__Try it__
Print the data below exactly, but only the lines from the one containing "Codice, è l’ambito" down to the one containing "Gli oneri dei", inclusive.

[[ Available data, beginning ]]

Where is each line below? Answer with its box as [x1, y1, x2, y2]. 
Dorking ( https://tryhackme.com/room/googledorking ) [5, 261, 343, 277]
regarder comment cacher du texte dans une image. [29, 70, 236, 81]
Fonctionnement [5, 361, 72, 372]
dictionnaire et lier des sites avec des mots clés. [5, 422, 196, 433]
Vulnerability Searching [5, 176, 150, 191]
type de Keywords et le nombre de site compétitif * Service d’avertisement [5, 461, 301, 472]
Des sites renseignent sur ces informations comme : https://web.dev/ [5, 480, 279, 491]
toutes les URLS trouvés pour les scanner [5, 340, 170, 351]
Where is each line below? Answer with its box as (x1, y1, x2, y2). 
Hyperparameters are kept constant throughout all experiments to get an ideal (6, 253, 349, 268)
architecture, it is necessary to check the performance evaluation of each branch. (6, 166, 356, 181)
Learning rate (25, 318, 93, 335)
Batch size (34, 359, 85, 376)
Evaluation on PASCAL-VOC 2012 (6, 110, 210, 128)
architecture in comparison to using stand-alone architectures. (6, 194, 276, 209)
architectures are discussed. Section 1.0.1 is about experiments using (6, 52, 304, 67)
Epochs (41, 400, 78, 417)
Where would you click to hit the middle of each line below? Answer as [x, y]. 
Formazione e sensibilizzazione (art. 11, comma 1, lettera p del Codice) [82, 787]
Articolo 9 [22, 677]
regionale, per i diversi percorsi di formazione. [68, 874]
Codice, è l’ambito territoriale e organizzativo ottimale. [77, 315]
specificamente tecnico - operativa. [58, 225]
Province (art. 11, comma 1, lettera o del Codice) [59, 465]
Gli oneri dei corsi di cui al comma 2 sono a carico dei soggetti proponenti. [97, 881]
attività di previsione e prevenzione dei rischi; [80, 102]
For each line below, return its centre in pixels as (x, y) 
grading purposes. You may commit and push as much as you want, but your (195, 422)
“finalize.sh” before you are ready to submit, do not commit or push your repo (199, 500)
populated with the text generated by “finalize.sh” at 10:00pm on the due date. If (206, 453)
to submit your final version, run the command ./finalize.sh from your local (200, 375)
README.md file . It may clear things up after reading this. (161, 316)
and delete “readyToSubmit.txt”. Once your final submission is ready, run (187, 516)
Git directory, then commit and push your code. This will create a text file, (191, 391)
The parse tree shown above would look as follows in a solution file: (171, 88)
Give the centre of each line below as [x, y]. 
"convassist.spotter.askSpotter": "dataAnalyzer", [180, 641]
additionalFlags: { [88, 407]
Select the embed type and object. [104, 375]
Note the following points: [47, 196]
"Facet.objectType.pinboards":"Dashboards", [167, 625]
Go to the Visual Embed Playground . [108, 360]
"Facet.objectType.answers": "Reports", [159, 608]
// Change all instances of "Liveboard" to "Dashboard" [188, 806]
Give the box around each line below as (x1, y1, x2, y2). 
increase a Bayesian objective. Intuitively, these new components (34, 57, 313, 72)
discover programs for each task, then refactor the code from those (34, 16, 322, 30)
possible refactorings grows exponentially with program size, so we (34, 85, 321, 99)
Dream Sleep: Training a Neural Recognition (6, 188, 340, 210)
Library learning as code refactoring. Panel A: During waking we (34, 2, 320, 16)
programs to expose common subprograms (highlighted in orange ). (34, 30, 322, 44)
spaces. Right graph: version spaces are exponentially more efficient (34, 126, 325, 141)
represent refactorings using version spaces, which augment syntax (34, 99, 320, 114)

[[ Available data, end ]]

__Exercise answer__
Codice, è l’ambito territoriale e organizzativo ottimale. [77, 315]
specificamente tecnico - operativa. [58, 225]
Province (art. 11, comma 1, lettera o del Codice) [59, 465]
Gli oneri dei corsi di cui al comma 2 sono a carico dei soggetti proponenti. [97, 881]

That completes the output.